A genuinely lovely Olympic moment
Source: NBC By Alan Abrahamson
BEIJING — This is, in a way that resonates time and again, what the Olympics is about.
Three American fencers went 1-2-3 Saturday in women’s sabre.
What?!
Mariel Zagunis won gold, Sada Jacobson silver, Becca Ward bronze, an affirmation of just how good the women’s sabre program had become in the United States.
Who knew?
Well, ok, I did. But in a sports culture dominated by football, baseball and basketball, it nevertheless remains an incredible affirmation of American ingenuity and resolve to see 1-2-3 in a sport that gets attention from the mainstream U.S. press only at the Olympics.
If then.
“We hope that any success we have goes to making our sport more popular,” Jacobson said. “If we can get even one girl to take up fencing, then we’ve done well.”

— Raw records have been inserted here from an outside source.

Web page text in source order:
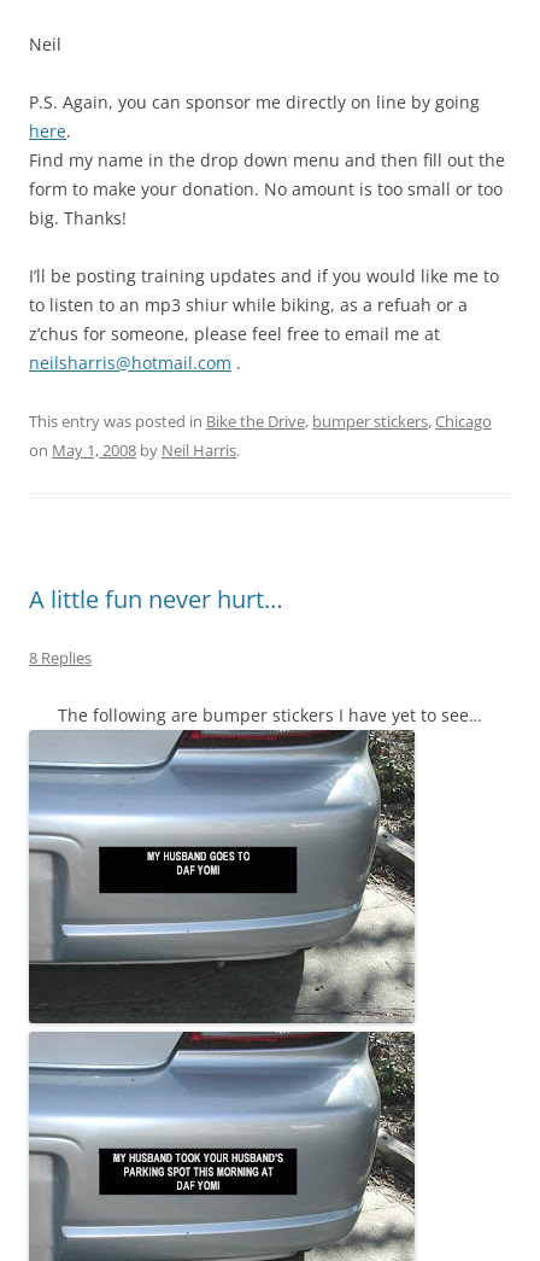
Neil
P.S. Again, you can sponsor me directly on line by going
here.
Find my name in the drop down menu and then fill out the
form to make your donation. No amount is too small or too
big. Thanks!
I’ll be posting training updates and if you would like me to
to listen to an mp3 shiur while biking, as a refuah or a
z’chus for someone, please feel free to email me at
neilsharris@hotmail.com .
This entry was posted in Bike the Drive, bumper stickers,Chicago
on May 1, 2008 by Neil Harris.
A little fun never hurt…
8 Replies
The following are bumper stickers I have yet to see…

The results Saturday also underscore the enduring power and potential of the Olympic dream, and how that dream remains vital in the far reaches of the United States, in towns and cities and clubs that wouldn’t jump immediately to mind as Olympic hotbeds.
Zagunis and Ward are members of the same Oregon fencing club; Jacobson is from Dunwoody, Ga.
Zagunis won this event in 2004 in Athens as well, becoming then the first American to win fencing gold in more than a century. Jacobson won bronze in Athens.
These same three American women are seeded No. 1 in the sabre team competiton, on Thursday.
And of course such talk is sappy.
That’s the charm of the Olympics.
Zagunis said Saturday of repeating, “It was a dream come true. Seeing three American flags was just fantastic.”
To make matters that much better, former President George H.W. Bush was in the front row for the medal ceremony.
“It was amazing. It was emotional. It was such a dramatic moment,” the former president said, according to Associated Press.
He also said, “Fencing may not be a big sport in America. But today at the Olympics, it certainly is.”